Asimismo, la mayoría de  personas que contestó no tener un empleo durante el cuarto mes del año pasó a formar parte de la Población No Económicamente Activa . Esto ha provocado que, siendo así por primera vez en la historia, dicho indicador sea superior que, en contraste, el de la Población Económicamente Activa. En este sentido, mientras que el indicador que se recogía para la Población Económicamente activa fue de 47 millones de personas para el mes de abril, la Población No Económicamente Activa se ubicó en un nivel máximo que lo situaba en los 52.5 millones; reflejando así la drástica situación. 

Además, La Tasa de Subocupación en el país fue otro de los que más ha llamado la atención de los economistas. Pues estamos hablando de que esta pasó de 9% durante el mes de marzo, a un 25.4% en el mes de abril. Esto significa que más de 11 millones de mexicanos se encuentran en búsqueda de un segundo empleo para cubrir sus gastos. En este sentido, estaríamos hablando de que, en términos absolutos, dicha tasa sufrió un incremento de 5.9 millones de personas más para el mes de abril. Unos datos a los que, cabe añadir, debemos computarle el empleo que se está dejando de crear en el país. Pues, únicamente nos estamos fijando en la destrucción, pero no en aquel empleo que se está dejando de crear.
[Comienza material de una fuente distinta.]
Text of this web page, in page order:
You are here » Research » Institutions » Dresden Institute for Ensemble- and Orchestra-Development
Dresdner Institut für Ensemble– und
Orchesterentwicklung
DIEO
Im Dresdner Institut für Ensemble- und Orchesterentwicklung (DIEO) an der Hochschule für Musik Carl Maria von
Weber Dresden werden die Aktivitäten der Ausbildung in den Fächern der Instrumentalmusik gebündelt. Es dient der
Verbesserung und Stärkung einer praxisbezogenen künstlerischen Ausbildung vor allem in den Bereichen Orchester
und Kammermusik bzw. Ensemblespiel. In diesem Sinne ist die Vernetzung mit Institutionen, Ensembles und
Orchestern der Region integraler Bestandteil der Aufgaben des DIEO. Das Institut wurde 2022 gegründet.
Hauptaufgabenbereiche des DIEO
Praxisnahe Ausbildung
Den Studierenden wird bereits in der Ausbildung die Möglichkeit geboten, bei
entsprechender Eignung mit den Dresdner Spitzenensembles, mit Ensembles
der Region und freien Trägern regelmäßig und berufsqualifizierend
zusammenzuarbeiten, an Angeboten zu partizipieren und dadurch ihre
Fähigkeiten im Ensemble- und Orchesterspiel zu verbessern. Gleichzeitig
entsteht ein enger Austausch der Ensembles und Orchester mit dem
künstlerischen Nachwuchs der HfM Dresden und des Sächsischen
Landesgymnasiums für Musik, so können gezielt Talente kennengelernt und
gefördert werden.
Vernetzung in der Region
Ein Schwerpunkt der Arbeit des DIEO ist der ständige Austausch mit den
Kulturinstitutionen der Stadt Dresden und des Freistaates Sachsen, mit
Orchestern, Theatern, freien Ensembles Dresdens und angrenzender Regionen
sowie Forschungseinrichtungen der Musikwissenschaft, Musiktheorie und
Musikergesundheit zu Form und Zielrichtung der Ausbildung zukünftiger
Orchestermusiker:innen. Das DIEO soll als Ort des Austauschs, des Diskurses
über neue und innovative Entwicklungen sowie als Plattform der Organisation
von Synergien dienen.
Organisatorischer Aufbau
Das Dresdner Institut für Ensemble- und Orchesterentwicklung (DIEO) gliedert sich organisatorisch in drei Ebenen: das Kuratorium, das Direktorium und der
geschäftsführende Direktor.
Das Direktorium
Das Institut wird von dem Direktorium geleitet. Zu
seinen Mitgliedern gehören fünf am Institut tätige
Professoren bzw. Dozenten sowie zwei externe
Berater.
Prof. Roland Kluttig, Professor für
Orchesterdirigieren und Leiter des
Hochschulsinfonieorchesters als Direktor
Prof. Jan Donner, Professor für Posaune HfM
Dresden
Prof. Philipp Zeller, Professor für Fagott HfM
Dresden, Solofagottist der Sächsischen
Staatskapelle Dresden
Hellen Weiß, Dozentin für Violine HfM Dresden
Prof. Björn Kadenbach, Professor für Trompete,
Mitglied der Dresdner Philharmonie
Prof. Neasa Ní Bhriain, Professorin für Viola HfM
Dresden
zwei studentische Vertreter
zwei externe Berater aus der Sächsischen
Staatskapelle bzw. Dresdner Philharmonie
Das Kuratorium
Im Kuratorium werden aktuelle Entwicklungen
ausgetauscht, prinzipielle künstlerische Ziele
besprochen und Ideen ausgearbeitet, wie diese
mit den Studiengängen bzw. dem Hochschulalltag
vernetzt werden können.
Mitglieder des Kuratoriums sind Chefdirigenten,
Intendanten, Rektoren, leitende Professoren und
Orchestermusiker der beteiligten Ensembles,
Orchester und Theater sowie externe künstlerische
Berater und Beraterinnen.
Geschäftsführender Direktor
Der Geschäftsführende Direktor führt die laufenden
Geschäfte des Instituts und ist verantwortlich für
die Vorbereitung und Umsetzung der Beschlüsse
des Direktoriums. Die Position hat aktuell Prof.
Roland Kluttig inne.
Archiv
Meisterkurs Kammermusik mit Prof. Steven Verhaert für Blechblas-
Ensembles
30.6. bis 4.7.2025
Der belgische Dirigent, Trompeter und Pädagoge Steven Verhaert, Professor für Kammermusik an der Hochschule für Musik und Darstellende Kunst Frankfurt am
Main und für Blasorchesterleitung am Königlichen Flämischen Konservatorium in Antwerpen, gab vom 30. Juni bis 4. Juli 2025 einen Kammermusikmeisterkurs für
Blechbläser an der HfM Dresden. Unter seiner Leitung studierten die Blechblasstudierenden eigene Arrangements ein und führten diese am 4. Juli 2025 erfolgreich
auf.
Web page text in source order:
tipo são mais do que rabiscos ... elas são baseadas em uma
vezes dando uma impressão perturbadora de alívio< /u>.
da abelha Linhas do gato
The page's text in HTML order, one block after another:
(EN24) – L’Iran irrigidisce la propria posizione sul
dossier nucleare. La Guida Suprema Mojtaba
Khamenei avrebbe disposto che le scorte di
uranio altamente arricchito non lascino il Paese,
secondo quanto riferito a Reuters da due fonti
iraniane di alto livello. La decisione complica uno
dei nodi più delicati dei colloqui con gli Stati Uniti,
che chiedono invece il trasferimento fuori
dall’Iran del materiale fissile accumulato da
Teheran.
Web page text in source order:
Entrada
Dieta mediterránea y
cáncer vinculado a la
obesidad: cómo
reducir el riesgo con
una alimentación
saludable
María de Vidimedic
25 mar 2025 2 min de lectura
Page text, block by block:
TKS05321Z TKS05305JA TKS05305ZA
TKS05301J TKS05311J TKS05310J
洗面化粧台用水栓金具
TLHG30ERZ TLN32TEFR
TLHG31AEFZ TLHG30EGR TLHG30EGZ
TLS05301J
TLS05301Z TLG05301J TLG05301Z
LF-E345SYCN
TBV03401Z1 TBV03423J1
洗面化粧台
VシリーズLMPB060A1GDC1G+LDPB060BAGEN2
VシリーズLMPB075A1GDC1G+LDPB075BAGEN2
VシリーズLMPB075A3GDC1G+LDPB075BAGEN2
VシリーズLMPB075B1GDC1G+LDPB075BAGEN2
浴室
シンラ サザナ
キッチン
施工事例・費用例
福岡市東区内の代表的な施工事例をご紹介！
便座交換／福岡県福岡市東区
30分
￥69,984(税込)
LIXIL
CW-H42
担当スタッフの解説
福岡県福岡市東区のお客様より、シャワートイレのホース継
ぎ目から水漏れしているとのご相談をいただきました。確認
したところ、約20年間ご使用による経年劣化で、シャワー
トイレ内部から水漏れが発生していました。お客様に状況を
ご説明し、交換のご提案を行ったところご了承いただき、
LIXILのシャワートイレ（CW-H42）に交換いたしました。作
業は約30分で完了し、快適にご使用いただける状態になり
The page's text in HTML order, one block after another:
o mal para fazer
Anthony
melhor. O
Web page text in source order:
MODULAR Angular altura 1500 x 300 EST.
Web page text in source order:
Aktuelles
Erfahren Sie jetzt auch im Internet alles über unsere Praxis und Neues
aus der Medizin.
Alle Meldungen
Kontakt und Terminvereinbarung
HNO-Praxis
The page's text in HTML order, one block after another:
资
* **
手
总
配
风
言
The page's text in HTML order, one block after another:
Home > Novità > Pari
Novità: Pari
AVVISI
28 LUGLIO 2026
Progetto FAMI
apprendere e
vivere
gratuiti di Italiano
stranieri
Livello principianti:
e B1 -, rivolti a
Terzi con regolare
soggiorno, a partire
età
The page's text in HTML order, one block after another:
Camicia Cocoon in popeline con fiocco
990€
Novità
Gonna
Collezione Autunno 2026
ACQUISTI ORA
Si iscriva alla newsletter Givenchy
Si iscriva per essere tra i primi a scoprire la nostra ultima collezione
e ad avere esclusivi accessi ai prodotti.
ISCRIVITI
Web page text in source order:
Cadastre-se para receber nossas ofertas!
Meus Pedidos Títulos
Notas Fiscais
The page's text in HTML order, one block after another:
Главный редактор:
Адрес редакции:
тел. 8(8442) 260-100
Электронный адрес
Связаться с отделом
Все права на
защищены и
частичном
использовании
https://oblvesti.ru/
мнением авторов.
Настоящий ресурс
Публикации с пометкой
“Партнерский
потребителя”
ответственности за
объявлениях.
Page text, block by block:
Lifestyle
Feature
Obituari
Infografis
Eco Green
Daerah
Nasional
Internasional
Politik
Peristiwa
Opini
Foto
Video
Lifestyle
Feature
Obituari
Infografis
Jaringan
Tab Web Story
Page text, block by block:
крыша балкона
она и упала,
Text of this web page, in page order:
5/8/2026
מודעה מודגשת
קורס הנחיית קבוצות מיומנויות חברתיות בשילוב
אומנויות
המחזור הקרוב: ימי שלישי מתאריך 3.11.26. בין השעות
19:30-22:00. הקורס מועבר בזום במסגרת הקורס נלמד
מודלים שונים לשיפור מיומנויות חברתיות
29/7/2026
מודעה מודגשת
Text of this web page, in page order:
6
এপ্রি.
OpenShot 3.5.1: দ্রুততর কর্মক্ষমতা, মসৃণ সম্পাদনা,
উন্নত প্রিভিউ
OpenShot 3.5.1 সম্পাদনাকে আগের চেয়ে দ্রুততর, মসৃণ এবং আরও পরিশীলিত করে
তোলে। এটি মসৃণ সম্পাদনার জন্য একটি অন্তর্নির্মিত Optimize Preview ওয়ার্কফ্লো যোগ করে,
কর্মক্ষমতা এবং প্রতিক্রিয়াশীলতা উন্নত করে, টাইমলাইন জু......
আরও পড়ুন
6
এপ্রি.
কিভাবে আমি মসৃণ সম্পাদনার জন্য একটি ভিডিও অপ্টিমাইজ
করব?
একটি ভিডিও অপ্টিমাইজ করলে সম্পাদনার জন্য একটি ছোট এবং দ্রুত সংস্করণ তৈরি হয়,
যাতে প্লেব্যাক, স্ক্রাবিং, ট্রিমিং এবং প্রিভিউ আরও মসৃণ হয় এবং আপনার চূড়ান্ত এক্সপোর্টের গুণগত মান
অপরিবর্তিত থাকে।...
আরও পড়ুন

En este sentido, estamos hablando de una situación bastante compleja para la economía mexicana. Pues, de la misma forma que dichos contratos están suspendidos, la falta de medidas que garanticen el empleo deja en el limbo la posibilidad de que estos empleos, tras la reapertura de la actividad económica, vuelvan al mercado laboral de forma activa. De la misma forma que, dichos empleos, regresen como empleo formal y no como agregado a un empleo informal que, como recoge la estadística, arroja un nivel que, en contraste con las economías desarrolladas en occidente, resulta pasmoso ante la mirada de cualquier economista. Pues, pese a que ya sea la normalidad presente, estamos hablando de un mercado laboral que, a la luz de los datos, refleja unas carencias y una inseguridad tremendamente elevada.

Es momento de que México comience a recuperarse, pero que lo haga de una forma que, en aras de recuperar la economía y volver a crear empleo, se muestren incentivos a la contratación y a la reapertura de los negocios; todo ello, teniendo en cuenta que la incapacidad del país para suministrar inyecciones de capital público supone una limitación que otros países, por ejemplo, no tienen. Por tanto, el mejor incentivo, teniendo en cuenta el escaso fondo de maniobra para operar desde el sector público, debe ser el incentivo a la apertura de empresas, con ayudas en los pagos de impuestos y en la contratación. Pues en esta coyuntura, con una buena actuación, incluso parte del empleo que se está destruyendo en el mercado informal, cuando regrese, podría hacerlo como formal; pues los incentivos y los planes que promueva el Gobierno en este sentido podrían ser determinantes. Incentivos que, de la misma forma, traten de reforzar un mercado laboral que, de seguir así, seguirá destruyendo empleo en masa.

Por último, debemos tener en cuenta el deterioro de las cuentas públicas, así como el deterioro que están sufriendo las materias primas, así como toda fuente de ingresos en el país mexicano. Y es que, con una economía dependiente del comercio que no puede comerciar; con un empleo que deja de reportar beneficios fiscales al país; con unos ingresos de PEMEX muy alejados de los previsto; con una actividad económica prácticamente paralizada; así como una economía informal que se muestra excesivamente elevada; el país debe comenzar a retomar la situación, tratando de corregir desequilibrios que dejan al país en situaciones muy arriesgadas en momentos en los que la economía comienza a desacelerarse; máxime con un escenario de estancamiento, con previsiones futuras de contracción económica.